Start of Input records

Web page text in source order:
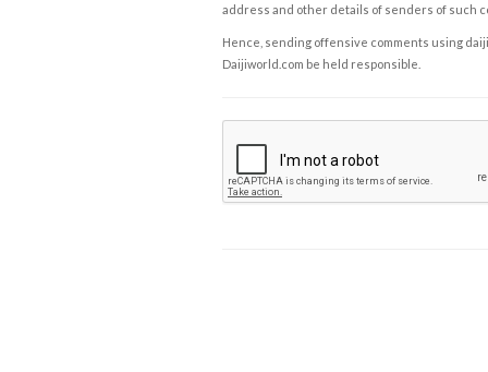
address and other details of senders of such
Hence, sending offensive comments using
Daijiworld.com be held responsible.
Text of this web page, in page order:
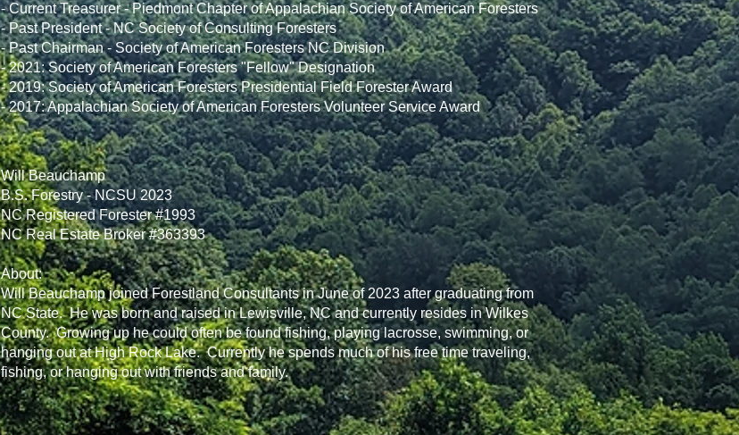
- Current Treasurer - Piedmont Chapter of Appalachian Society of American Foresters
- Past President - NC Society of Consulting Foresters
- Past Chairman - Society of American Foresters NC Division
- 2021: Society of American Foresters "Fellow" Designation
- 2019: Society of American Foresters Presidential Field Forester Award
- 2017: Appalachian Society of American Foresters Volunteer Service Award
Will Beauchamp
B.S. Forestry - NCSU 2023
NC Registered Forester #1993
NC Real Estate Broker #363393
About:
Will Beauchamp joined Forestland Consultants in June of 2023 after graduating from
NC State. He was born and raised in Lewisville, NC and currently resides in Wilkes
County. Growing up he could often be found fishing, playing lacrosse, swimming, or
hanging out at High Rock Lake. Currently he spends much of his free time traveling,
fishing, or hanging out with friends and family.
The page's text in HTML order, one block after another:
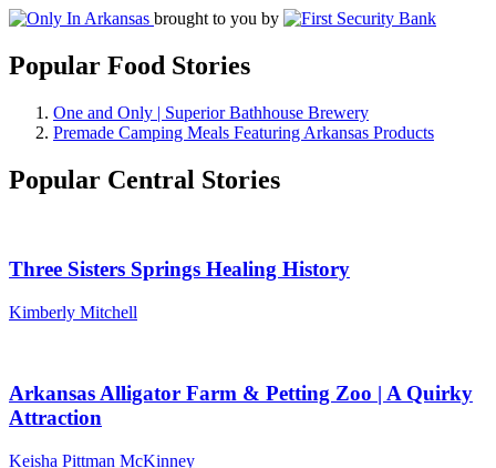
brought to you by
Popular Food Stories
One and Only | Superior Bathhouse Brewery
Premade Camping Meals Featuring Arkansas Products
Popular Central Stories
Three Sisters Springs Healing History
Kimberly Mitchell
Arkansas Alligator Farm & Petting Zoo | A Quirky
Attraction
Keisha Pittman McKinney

End of Input records

**What to produce:** Restate the entries above word for word, keeping pictures out of the copy.

**Result of the exercise:**
Web page text in source order:
address and other details of senders of such
Hence, sending offensive comments using
Daijiworld.com be held responsible.
Text of this web page, in page order:
- Current Treasurer - Piedmont Chapter of Appalachian Society of American Foresters
- Past President - NC Society of Consulting Foresters
- Past Chairman - Society of American Foresters NC Division
- 2021: Society of American Foresters "Fellow" Designation
- 2019: Society of American Foresters Presidential Field Forester Award
- 2017: Appalachian Society of American Foresters Volunteer Service Award
Will Beauchamp
B.S. Forestry - NCSU 2023
NC Registered Forester #1993
NC Real Estate Broker #363393
About:
Will Beauchamp joined Forestland Consultants in June of 2023 after graduating from
NC State. He was born and raised in Lewisville, NC and currently resides in Wilkes
County. Growing up he could often be found fishing, playing lacrosse, swimming, or
hanging out at High Rock Lake. Currently he spends much of his free time traveling,
fishing, or hanging out with friends and family.
The page's text in HTML order, one block after another:
brought to you by
Popular Food Stories
One and Only | Superior Bathhouse Brewery
Premade Camping Meals Featuring Arkansas Products
Popular Central Stories
Three Sisters Springs Healing History
Kimberly Mitchell
Arkansas Alligator Farm & Petting Zoo | A Quirky
Attraction
Keisha Pittman McKinney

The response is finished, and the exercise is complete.